Annual report pursuant to Section 13 and 15(d)

Long-Term Debt

v3.24.0.1
Long-Term Debt
12 Months Ended
Dec. 31, 2023
Debt Disclosure [Abstract]  
Long-Term Debt Long-Term Debt
The Company’s credit facilities and related balances, net of the unamortized portion of debt issuance costs and Original Issue Discount ("OID") were as follows:
December 31,
2023 2022
Term loan facility $ 50,000  $ — 
ABL facility 23,947  — 
Mortgages —  7,102 
Equipment financing loan —  3,336 
Retail facility —  1,768 
Equipment term loan —  3,814 
Senior credit facility —  30,000 
Notes payable 2,493  3,540 
Total principal 76,440  49,560 
Less debt issuance costs and OID (5,460) (400)
Long-term debt, net $ 70,980  $ 49,160 
Current maturities:
Current maturities of principal $ 2,297  $ 2,259 
Less current portion of debt issuance costs —  (116)
Current maturities of long-term debt, net $ 2,297  $ 2,143 
Long-term debt:
Non-current principal $ 74,143  $ 47,301 
Less non-current portion of debt issuance costs and OID (5,460) (284)
Long-term debt, net $ 68,683  $ 47,017 
Future contractual maturities of credit facilities and other debt as of December 31, 2023 are as follows:
Year ending December 31,
2024 $ 2,297 
2025 4,797 
2026 6,025 
2027 6,250 
2028 57,071 
Total $ 76,440 
ABL Facility and Term Loan Facility
On August 10, 2023 (the “Closing Date”), Authentic Brands and certain of its subsidiaries (collectively, the “Borrowers”) entered into a Credit Agreement (the “ABL Credit Agreement”) with PNC Bank, National Association, as administrative agent and collateral agent (“PNC”), and the lenders from time to time party thereto, pursuant to which the lenders thereunder agreed to provide the Borrowers with a senior secured asset-based revolving credit facility in an aggregate principal amount of up to $75,000 (including a subfacility for letters of credit in an amount up to $7,500 all of which is available at December 31, 2023) (the “ABL Facility”), and a Credit Agreement (the “Term Loan Credit Agreement” and together with the ABL Credit Agreement, the “Credit Agreements”) with Whitehawk Capital Partners LP, as administrative agent and collateral agent, and the lenders from time to time party thereto, pursuant to which the lenders thereunder provided the Borrowers with senior secured term loans on the Closing Date in an aggregate principal amount of $50,000 (the “Term Loan”) and a bridge loan in the amount of $6,000 (the “Bridge Loan” and together with the Term Loan, the “Term Loan Facility”).
The proceeds of the Term Loan were issued net of a $1,525 discount which was recorded against the outstanding amount of debt on our consolidated balance sheet and amortized over the life of the Term Loan Credit Agreement. Debt issuance costs of $4,381 were incurred in connection with the origination of the ABL Facility and these costs will be reported as a reduction to the outstanding balance of long-term debt on our consolidated balance sheet and amortized over the life of the ABL Credit Agreement. The Bridge Loan incurred a Bridge Loan fee of 10% of the aggregate amount of the Bridge Loan on the Closing Date. The Bridge Loan fee was paid when the Bridge Loan principal was repaid in the fourth quarter of 2023.

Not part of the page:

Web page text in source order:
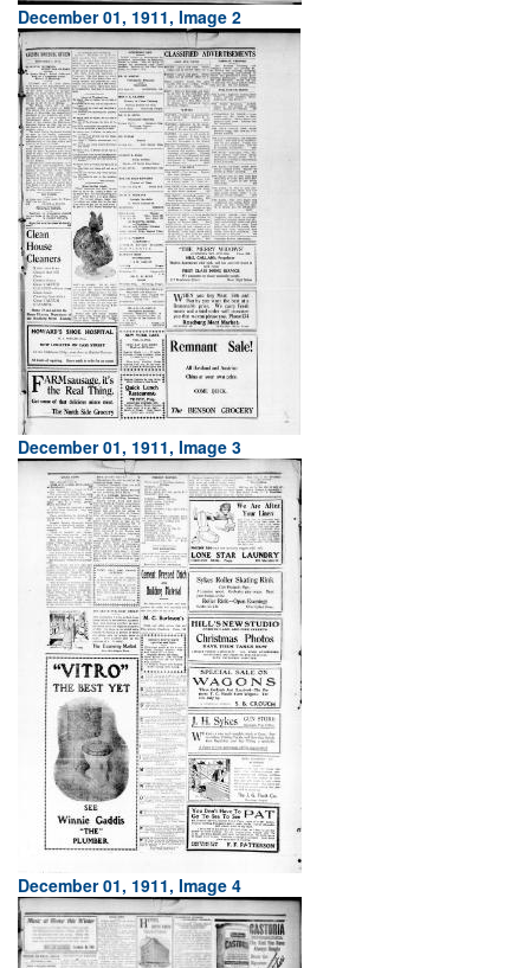
December 01, 1911, Image 2
December 01, 1911, Image 3
December 01, 1911, Image 4

The obligations under the Credit Agreements are guaranteed by each Borrower and each Borrower’s direct and indirect, existing and future domestic subsidiaries, subject to certain exceptions (collectively, the “Guarantors” and each, a “Guarantor”). The obligations under the ABL Credit Agreement are secured by a first priority lien on certain deposit accounts, cash and cash equivalents, credit card payments, accounts receivable, inventory and other related assets of the Guarantors (the “ABL Priority Collateral”) and a second priority lien on substantially all of the other assets of the Guarantors. The obligations under the Term Loan Credit Agreement are secured by a second priority lien on the ABL Priority Collateral and a first priority lien on substantially all of the other assets of the Guarantors.

Each Credit Agreement includes certain conditions to borrowings, representations and warranties, affirmative and negative covenants, and events of default customary for financings of their type and size. Each Credit Agreement requires the Borrowers to maintain (i) consolidated EBITDA (as defined in the Credit Agreements) of at least $(2,460) for the fiscal quarter ended September 30, 2023, which amount increases incrementally over the next 15 quarters to $40,000 for the 5 fiscal quarters ended June 30, 2028; (ii) a fixed charge coverage ratio of not less than 1.10 to 1.00, measured quarterly on a trailing 12 month basis, following the Availability Block Release Date (as defined below); (iii) minimum liquidity of at least $15,000, which amount is reduced to $7,500 following the Availability Block Release Date; and (iv) minimum average liquidity of at least $9,375 following the Availability Block Release Date. The Credit Agreements also limits the Borrowers’ ability to, among other things, incur additional indebtedness, create liens on any assets, pay dividends or make certain restricted payments, make certain investments, consummate certain asset sales, make certain payments on indebtedness, and merge, consolidate or engage in other fundamental changes.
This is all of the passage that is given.